正文 第二章 鬼戲

一屋子的人,個個都驚得目瞪口呆!

斜躺在裡屋地板上的東哥,喉嚨里發出了一聲絕望的嘶吼……

林鳳沖最先反應過來,將腦門狠狠拍了兩下,抓起步話機就給蹲守花房的那兩個警察下命令道:「你們馬上把手槍的保險打開,除了我親自帶隊過去之外,任何試圖接近花房的人,立即拘捕,如遇反抗,可以當場擊斃!」

那兩個警察不知道出了什麼事,都嚇了一大跳,沒想到監視點突然變成了主戰場,趕忙拔出手槍隨時準備射擊。
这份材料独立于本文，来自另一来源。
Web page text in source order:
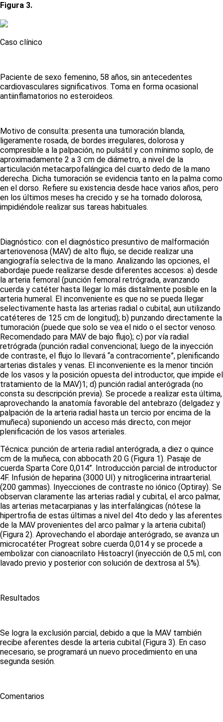
Figura 3.
Caso clínico
Paciente de sexo femenino, 58 años, sin antecedentes
cardiovasculares significativos. Toma en forma ocasional
antiinflamatorios no esteroideos.
Motivo de consulta: presenta una tumoración blanda,
ligeramente rosada, de bordes irregulares, dolorosa y
compresible a la palpación, no pulsátil y con mínimo soplo, de
aproximadamente 2 a 3 cm de diámetro, a nivel de la
articulación metacarpofalángica del cuarto dedo de la mano
derecha. Dicha tumoración se evidencia tanto en la palma como
en el dorso. Refiere su existencia desde hace varios años, pero
en los últimos meses ha crecido y se ha tornado dolorosa,
impidiéndole realizar sus tareas habituales.
Diagnóstico: con el diagnóstico presuntivo de malformación
arteriovenosa (MAV) de alto flujo, se decide realizar una
angiografía selectiva de la mano. Analizando las opciones, el
abordaje puede realizarse desde diferentes accesos: a) desde
la arteria femoral (punción femoral retrógrada, avanzando
cuerda y catéter hasta llegar lo más distalmente posible en la
arteria humeral. El inconveniente es que no se pueda llegar
selectivamente hasta las arterias radial o cubital, aun utilizando
catéteres de 125 cm de longitud); b) punzando directamente la
tumoración (puede que solo se vea el nido o el sector venoso.
Recomendado para MAV de bajo flujo); c) por vía radial
retrógrada (punción radial convencional; luego de la inyección
de contraste, el flujo lo llevará “a contracorriente”, plenificando
arterias distales y venas. El inconveniente es la menor tinción
de los vasos y la posición opuesta del introductor, que impide el
tratamiento de la MAV)1; d) punción radial anterógrada (no
consta su descripción previa). Se procede a realizar esta última,
aprovechando la anatomía favorable del antebrazo (delgadez y
palpación de la arteria radial hasta un tercio por encima de la
muñeca) suponiendo un acceso más directo, con mejor
plenificación de los vasos arteriales.
Técnica: punción de arteria radial anterógrada, a diez o quince
cm de la muñeca, con abbocath 20 G (Figura 1). Pasaje de
cuerda Sparta Core 0,014”. Introducción parcial de introductor
4F. Infusión de heparina (3000 UI) y nitroglicerina intraarterial.
(200 gammas). Inyecciones de contraste no iónico (Optiray). Se
observan claramente las arterias radial y cubital, el arco palmar,
las arterias metacarpianas y las interfalángicas (nótese la
hipertrofia de estas últimas a nivel del 4to dedo y las aferentes
de la MAV provenientes del arco palmar y la arteria cubital)
(Figura 2). Aprovechando el abordaje anterógrado, se avanza un
microcatéter Progreat sobre cuerda 0,014 y se procede a
embolizar con cianoacrilato Histoacryl (inyección de 0,5 ml, con
lavado previo y posterior con solución de dextrosa al 5%).
Resultados
Se logra la exclusión parcial, debido a que la MAV también
recibe aferentes desde la arteria cubital (Figura 3). En caso
necesario, se programará un nuevo procedimiento en una
segunda sesión.
Comentarios

林鳳沖馬上又給另外一處的警員打電話,查問那個原來在花房賣花的老頭兒現在的情況,得到的卻是一個壞消息,因為一開始安排這老頭兒離開花房換個臨時住所,只是請他「配合警方工作」,根本沒有想到他可能就是埋伏在「第二窩點」的毒販,因此沒對他採取任何監控措施,所以不知道什麼時候,他已經溜之大吉了!

暫時管不了那老頭兒了,林鳳沖讓晉武等人留下來繼續審訊東哥,自己帶著一班幹警還有馬海偉,風風火火地衝進了土坡上的花房,然後馬上對這裡展開細緻的搜索。
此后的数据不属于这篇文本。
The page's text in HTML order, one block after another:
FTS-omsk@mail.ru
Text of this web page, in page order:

在15瓦燈泡的照耀下,這棟普普通通的磚瓦房,彷彿是由無數被剪碎的影子拼接成的。花房分成里外兩間,外間很大,沿著牆根擺著許多花盆,一袋袋的花肥、花藥、種子什麼的,分散成一堆一堆碼放著,還有一些迷你盆栽擱在簡陋的花架上,空氣中散發著一股奇怪的味道,像是早春剛剛走過耕牛的田埂。

警員們走進裡屋,這裡很簡陋,傢具除了一張老式的木頭床,一個關不嚴門的衣櫃,就是一張破舊的桌子,桌子上擺著一台髒兮兮的收音機,還有一輛漆掉得差不多可以當文物的永久牌自行車,也很不般配地停靠在這間卧室里。
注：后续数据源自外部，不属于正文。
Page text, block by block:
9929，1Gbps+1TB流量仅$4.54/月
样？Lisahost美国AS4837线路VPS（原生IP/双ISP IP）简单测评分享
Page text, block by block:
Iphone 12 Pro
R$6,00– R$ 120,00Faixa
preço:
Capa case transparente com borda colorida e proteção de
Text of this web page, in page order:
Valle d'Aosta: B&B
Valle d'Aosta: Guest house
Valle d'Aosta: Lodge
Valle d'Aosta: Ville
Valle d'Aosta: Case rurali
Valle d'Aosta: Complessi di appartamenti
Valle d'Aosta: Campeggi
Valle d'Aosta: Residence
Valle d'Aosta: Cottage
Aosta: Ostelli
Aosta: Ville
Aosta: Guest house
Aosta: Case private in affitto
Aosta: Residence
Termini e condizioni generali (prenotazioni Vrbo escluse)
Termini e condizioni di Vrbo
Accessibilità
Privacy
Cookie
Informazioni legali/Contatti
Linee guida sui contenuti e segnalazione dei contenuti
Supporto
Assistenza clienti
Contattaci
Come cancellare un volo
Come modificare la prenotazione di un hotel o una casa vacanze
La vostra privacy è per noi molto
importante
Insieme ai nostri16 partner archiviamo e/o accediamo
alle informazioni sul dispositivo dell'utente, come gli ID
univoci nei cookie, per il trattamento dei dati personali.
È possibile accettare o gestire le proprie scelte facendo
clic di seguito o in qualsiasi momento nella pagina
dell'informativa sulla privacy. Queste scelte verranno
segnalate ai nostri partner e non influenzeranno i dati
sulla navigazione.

在林鳳沖的指揮下,大家把柜子拆了,床板掀了,自行車卸了……在短短十分鐘以後,這棟房子像2012之後的地球一般被徹底顛覆!然而毒品卻蹤跡全無。

「別是那個女的推理錯了吧?這裡壓根兒就不是什麼『第二窩點』。」

「不是『第二窩點』,那老頭兒為什麼要逃跑?」

「小商販嘛,看見城管都要逃,更別說碰上警察了!」

林鳳沖也疑惑起來:如果花房真的是「第二窩點」,那麼為什麼當警方將花房「徵用」為監控點之後,老頭兒沒有向東哥發出警報,讓他和同夥趕緊逃跑呢?

屋子裡的竊竊私語聲越來越大。跟著一起搜查的馬海偉又開始搔他那毛髮稀疏的腦袋,眼角一斜,看見那個女警察正斜靠著門框看著外間,就走上去笑嘻嘻地跟她打招呼:「你好啊!」

女警察看了他一眼,沒搭理他。

「我跟你說,你又發現什麼了嗎?」馬海偉厚著臉皮接著跟她搭訕。

「我跟你說」是馬海偉的口頭禪,用河南口音說出來像燴面一樣熱乎又筋道。

女警察還是沉默不語,只把眉頭皺得更緊了。

林鳳沖走了過來問她:「怎麼,哪裡不對嗎?」

「這個花房,應該只是毒販用來掩飾的窩點吧?」女警察說。

「對啊,所以,不管是種子、花肥、花藥,數量都很少,迷你盆栽那麼幾盆,與其說是賣的,還不如說是裝飾房間用的。」馬海偉插話道。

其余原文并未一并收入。